Quand le bouclier devient glaive !
De la mythologie grecque à la mystification étasunienne |
Aégis, le bouclier de Zeus qui plus tard, orné de la Gorgone arme le bras d'Athéna, la déesse de la guerre |
Pétris d'un héritage symbolique où les armes des héros du Passé, rejoignent par leurs noms les grands mythes fondateurs du Monde, les militaires aiment toujours choisir une sémantique évocatrice pour baptiser leurs opérations ou leurs armes modernes. Et les soldats américains, avec naïveté et arrogance, respectent cette tradition universelle laissant ainsi parfois des indices qui ne trompent pas et dévoilent, au delà des discours hypocrites de la langue de bois diplomatique du Département d'état, la réalité de leurs intentions hégémoniques.

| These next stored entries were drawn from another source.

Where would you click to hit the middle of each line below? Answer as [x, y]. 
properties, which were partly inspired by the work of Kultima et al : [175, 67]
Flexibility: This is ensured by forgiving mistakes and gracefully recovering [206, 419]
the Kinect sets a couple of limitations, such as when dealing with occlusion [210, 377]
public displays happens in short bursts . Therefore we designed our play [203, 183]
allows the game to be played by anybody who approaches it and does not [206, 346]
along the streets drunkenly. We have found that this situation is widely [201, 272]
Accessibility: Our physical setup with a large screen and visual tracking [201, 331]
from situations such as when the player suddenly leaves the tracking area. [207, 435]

Ainsi de ces grandes manœuvres de l'OTAN menées début juin 2016, officiellement destinées a tester une réaction défensive des pays européens mais qui de fait a porté dans un mouvement offensif leur nom évocateur "Anakonda" jusqu'aux portes de la Russie. Ce nom -en polonais- "Anakonda", n'est pas le caprice d'un général herpétophile mais bien l'expression zoomorphique tout autant que guerrière de la stratégie d'enserrement de l'Empire du milieu ("contaitment") si chère aux thalossacraties anglo-américaines depuis la fin du XVIIIème siècle.
Il en est de même des systèmes d'armes élaborés par l'industrie militaire étasunienne comme par exemple et pour rester dans le cadre géostratégique de l'Intermarum de l'Est européen, le système de combat "Aégis", présenté comme un ensemble défensif de "radars et différents armements tel que des missiles anti-navire et missiles anti-aérien".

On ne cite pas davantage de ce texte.